Basil looked around the table. “There’s a question I’d like to ask you.”
“Yes?” Tony was still smiling and self-confident, but the others looked wary.
“A quite simple question,” Basil went on quietly. “Who really wrote the books that were signed Amos Cottle?”
CHAPTER FOURTEEN
Tony’s face darkened. “I don’t know what you mean. I…”
“Don’t deny it.” Basil spoke wearily. “There’s far too much evidence for you to deny it now. The letter you are supposed to have written Amos, accepting his first book, was dated January, 1952. The book was published March, 1952. Three months between acceptance and publication. Improbable before 1939, but quite impossible today. It takes six months or more to produce a book since the last war. The rare exceptions are books of especial timeliness commissioned from known writers. Amos’s was a first novel by an unknown.

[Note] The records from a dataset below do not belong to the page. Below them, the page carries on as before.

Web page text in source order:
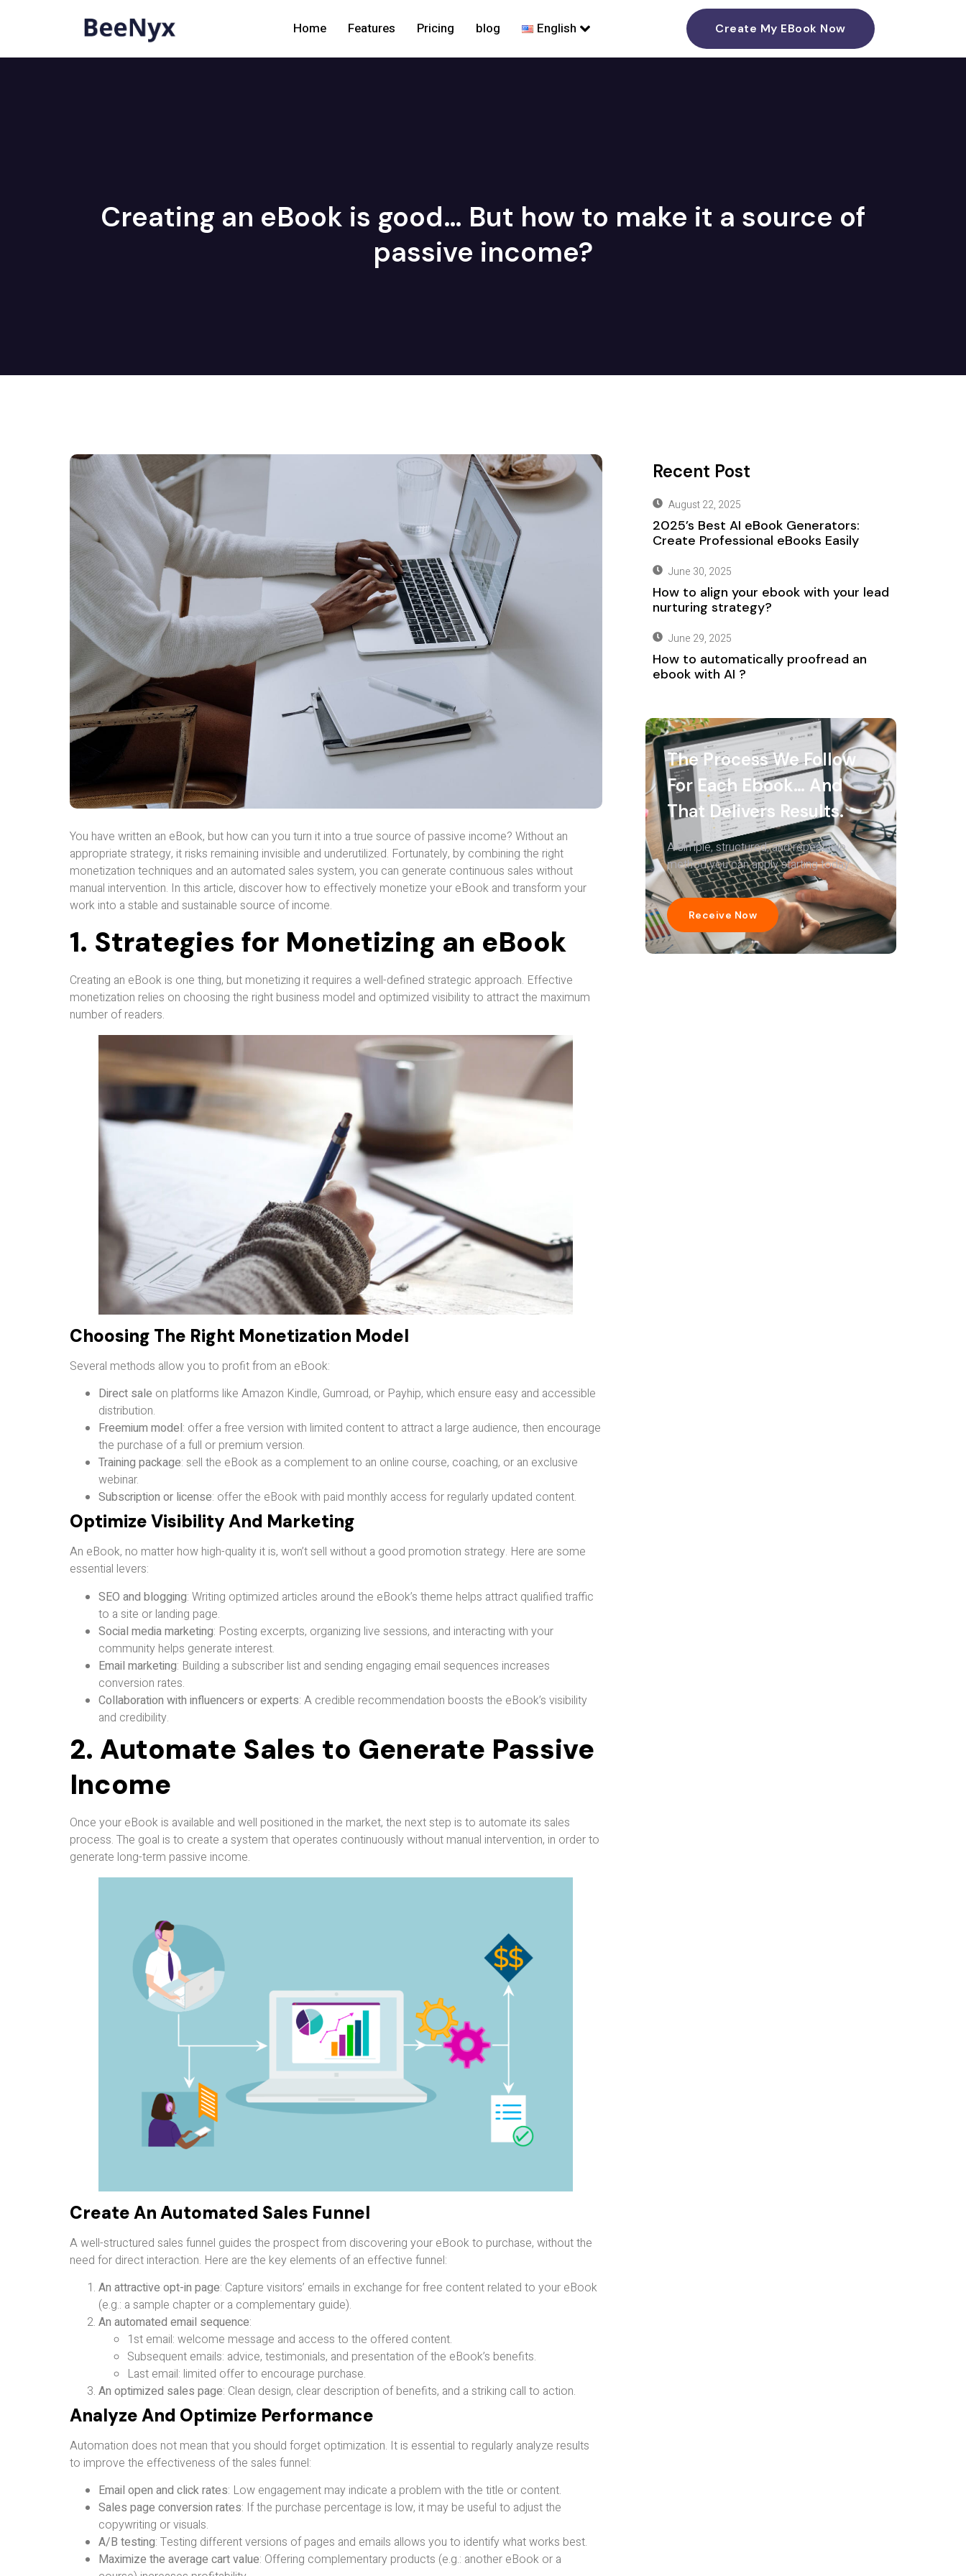
Home Features Pricing blog English Create My EBook Now
Creating an eBook is good… But how to make it a source of
passive income?
You have written an eBook, but how can you turn it into a true source of passive income? Without an
appropriate strategy, it risks remaining invisible and underutilized. Fortunately, by combining the right
monetization techniques and an automated sales system, you can generate continuous sales without
manual intervention. In this article, discover how to effectively monetize your eBook and transform your
work into a stable and sustainable source of income.
1. Strategies for Monetizing an eBook
Creating an eBook is one thing, but monetizing it requires a well-defined strategic approach. Effective
monetization relies on choosing the right business model and optimized visibility to attract the maximum
number of readers.
Choosing The Right Monetization Model
Several methods allow you to profit from an eBook:
Direct sale on platforms like Amazon Kindle, Gumroad, or Payhip, which ensure easy and accessible
distribution.
Freemium model: offer a free version with limited content to attract a large audience, then encourage
the purchase of a full or premium version.
Training package: sell the eBook as a complement to an online course, coaching, or an exclusive
webinar.
Subscription or license: offer the eBook with paid monthly access for regularly updated content.
Optimize Visibility And Marketing
An eBook, no matter how high-quality it is, won’t sell without a good promotion strategy. Here are some
essential levers:
SEO and blogging: Writing optimized articles around the eBook’s theme helps attract qualified traffic
to a site or landing page.
Social media marketing: Posting excerpts, organizing live sessions, and interacting with your
community helps generate interest.
Email marketing: Building a subscriber list and sending engaging email sequences increases
conversion rates.
Collaboration with influencers or experts: A credible recommendation boosts the eBook’s visibility
and credibility.
2. Automate Sales to Generate Passive
Income
Once your eBook is available and well positioned in the market, the next step is to automate its sales
process. The goal is to create a system that operates continuously without manual intervention, in order to
generate long-term passive income.
Create An Automated Sales Funnel
A well-structured sales funnel guides the prospect from discovering your eBook to purchase, without the
need for direct interaction. Here are the key elements of an effective funnel:
An attractive opt-in page: Capture visitors’ emails in exchange for free content related to your eBook
(e.g.: a sample chapter or a complementary guide).
An automated email sequence:
1st email: welcome message and access to the offered content.
Subsequent emails: advice, testimonials, and presentation of the eBook’s benefits.
Last email: limited offer to encourage purchase.
An optimized sales page: Clean design, clear description of benefits, and a striking call to action.
Analyze And Optimize Performance
Automation does not mean that you should forget optimization. It is essential to regularly analyze results
to improve the effectiveness of the sales funnel:
Email open and click rates: Low engagement may indicate a problem with the title or content.
Sales page conversion rates: If the purchase percentage is low, it may be useful to adjust the
copywriting or visuals.
A/B testing: Testing different versions of pages and emails allows you to identify what works best.
Maximize the average cart value: Offering complementary products (e.g.: another eBook or a
Recent Post
August 22, 2025
2025’s Best AI eBook Generators:
Create Professional eBooks Easily
June 30, 2025
How to align your ebook with your lead
nurturing strategy?
June 29, 2025
How to automatically proofread an
ebook with AI ?
The Process We Follow
For Each Ebook… And
That Delivers Results.
A simple, structured, and repeatable
method you can apply starting today.
Receive Now

“I suspected that Cottle had medical training when he identified the Islands of Langerhans correctly while we were playing Two-Thirds of a Ghost. Now I know that before he lost his memory the man you knew as Amos Cottle was a young doctor named Alan Sewell. His identification of the Islands of Langerhans proves that he had retained his intellectual memories. His amnesia was personal and emotional as amnesia usually is. Yet in Passionate Pilgrim this passage occurs: ‘As I bent his arm behind his back with all my strength, I heard the dry crack of his tibia.’ No doctor, however inexperienced or incompetent, would ever write a passage in which the arm bone is described as the tibia. That happens to be a leg bone.
“Cottle was from New England, but passages in his last novel suggest a Middle Western origin. Certain turns of phrase like the hero’s last words: I want to tell you good-bye.’ On the eastern seaboard we say, ‘I want to give you good-bye,’ or ‘I want to say good-bye.’

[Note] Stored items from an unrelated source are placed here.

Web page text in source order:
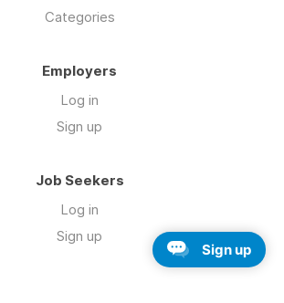
Categories
Employers
Log in
Sign up
Job Seekers
Log in
Sign up
Sign up
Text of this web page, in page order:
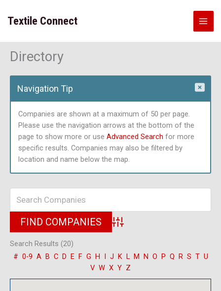
content
Textile Connect
Directory
Navigation Tip
Companies are shown at a maximum of 50 per page.
Please use the navigation arrows at the bottom of the
page to show more or use Advanced Search for more
specific results. Companies may also be filtered by
location and name below the map.
Advanced Search
Search Results (20)
# 0-9 A B C D E F G H I J K L M N O P Q R S T U
V W X Y Z
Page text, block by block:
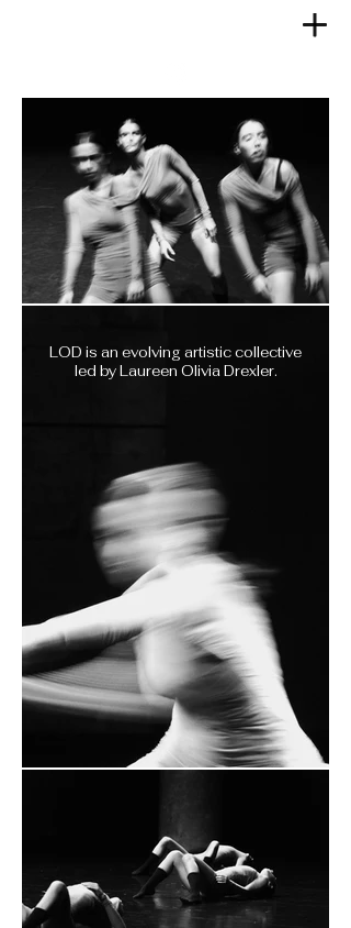
LOD is an evolving artistic collective
led by Laureen Olivia Drexler.
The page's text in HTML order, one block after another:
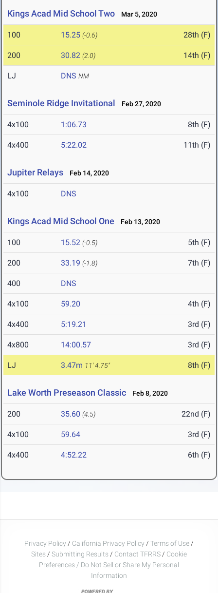
Kings Acad Mid School Two Mar 5, 2020
100 15.25 (-0.6) 28th (F)
200 30.82 (2.0) 14th (F)
LJ DNS NM
Seminole Ridge Invitational Feb 27, 2020
4x100 1:06.73 8th (F)
4x400 5:22.02 11th (F)
Jupiter Relays Feb 14, 2020
4x100 DNS
Kings Acad Mid School One Feb 13, 2020
100 15.52 (-0.5) 5th (F)
200 33.19 (-1.8) 7th (F)
400 DNS
4x100 59.20 4th (F)
4x400 5:19.21 3rd (F)
4x800 14:00.57 3rd (F)
LJ 3.47m 11' 4.75" 8th (F)
Lake Worth Preseason Classic Feb 8, 2020
200 35.60 (4.5) 22nd (F)
4x100 59.64 3rd (F)
4x400 4:52.22 6th (F)
Privacy Policy / California Privacy Policy / Terms of Use /
Sites / Submitting Results / Contact TFRRS / Cookie
Preferences / Do Not Sell or Share My Personal
Information
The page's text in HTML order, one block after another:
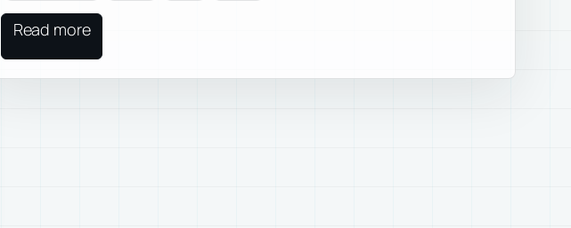
Read more
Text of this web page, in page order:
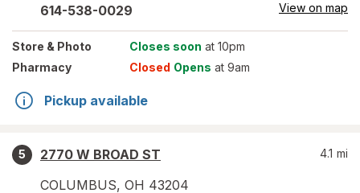
614-538-0029 View on map
Store & Photo Closes soon at 10pm
Pharmacy
Closed Opens at 9am
Pickup available
5
2770 W BROAD ST
COLUMBUS, OH 43204
4.1 mi
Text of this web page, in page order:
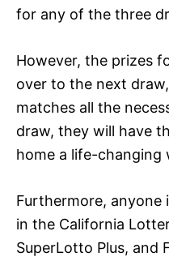
for any of the three
However, the prizes
over to the next
matches all the
draw, they will have
home a life-changing
Furthermore,
in the California
SuperLotto Plus, and
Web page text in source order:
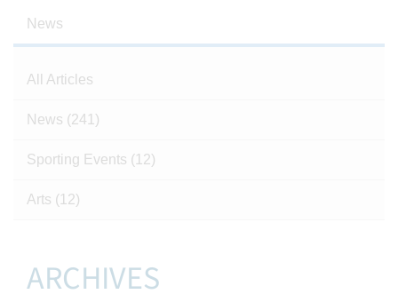
News
All Articles
News (241)
Sporting Events (12)
Arts (12)
ARCHIVES
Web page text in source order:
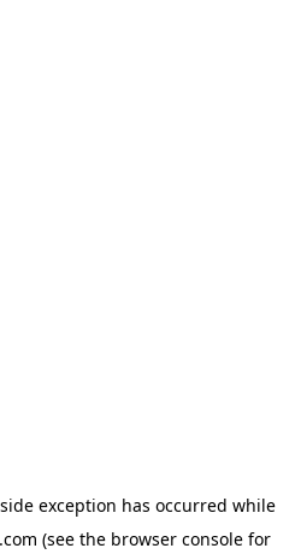
exception has occurred while
(see the browser console for
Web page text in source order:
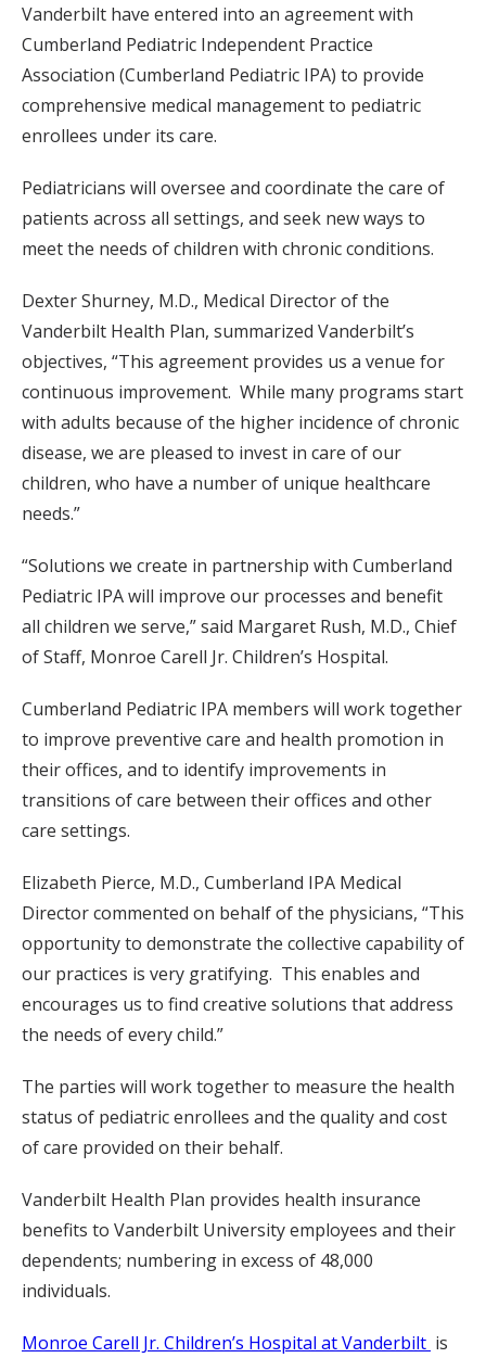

“During that same game of Two-Thirds of a Ghost, Cottle failed to identify Byron as the author of English Bards and Scotch Reviewers. Whoever adopted the name Amos Cottle as a pen name must have known that poem and its author very well for there are two lines in it:
‘Oh, Amos Cottle! Phoebus! What a name
To fill the speaking trump of future fame!’

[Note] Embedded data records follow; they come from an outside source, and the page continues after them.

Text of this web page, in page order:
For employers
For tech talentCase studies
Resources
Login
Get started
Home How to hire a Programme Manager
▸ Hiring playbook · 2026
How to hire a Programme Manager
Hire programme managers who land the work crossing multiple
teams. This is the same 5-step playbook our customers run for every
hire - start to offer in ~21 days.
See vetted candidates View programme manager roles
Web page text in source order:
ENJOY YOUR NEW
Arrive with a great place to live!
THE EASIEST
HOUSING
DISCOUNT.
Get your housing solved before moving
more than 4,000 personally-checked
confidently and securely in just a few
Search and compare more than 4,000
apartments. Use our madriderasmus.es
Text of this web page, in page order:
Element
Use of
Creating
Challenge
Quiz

“The first Amos Cottle, Byron’s contemporary, was a writer now forgotten who pandered to the reading public of his day with a mishmash of all the commonplaces of the era, just as the later Amos Cottle did in our day, according to Emmett Avery. Someone with a
sense of mischief was gambling on the idea that a generation brought up in progressive schools, both public and private, where, thanks largely to Billy Phelps, more contemporary novels are studied than classics, would never recognize a name taken from one of the great classics of English letters. And how right this gambler was, for no one—not even Avery—recognized the name Amos Cottle. Today English Bards and Scotch Reviewers is one of those things students hear about and never read.
“No wonder Avery felt Cottle’s work was a fad and a fraud, a pastiche of every bad novel of the last thirty years. The whole Amos Cottle personality was a pastiche and a fraud, one of the great literary hoaxes of all time, and heaven knows literature has produced more colossal hoaxes than any other art or profession—Ossian, Chatterton, Sainte-Beuve. The very device of the pen name incites such trickeries as Moll Flanders and The Young Visiters, and the girl writer who more recently pretended to have been a sailor before the mast and the man writer who claimed he’d been an Intelligence officer in Germany when he hadn’t. The literary mind has a flair for plots and deceptions that is hard to keep within the boards of a book. The psychological similarity of the lie and the tale are acknowledged by children who call a fib a story.
“No wonder Cottle-Sewell didn’t do any writing during the three months when Vera lived with him. He had never written anything in his life but a few letters and school exercises. No wonder Tony had to get Vera a job in Hollywood to break up that marriage. No wonder her return threw you all into such a state of dismay. If she lived with Cottle-Sewell for any length of time, she was sure to discover that he was not writing at all and she was the kind of woman who would have blackmailed Cottle-Sewell and the man who was running the racket as soon as she discovered who he was. You had to keep her from finding out the truth.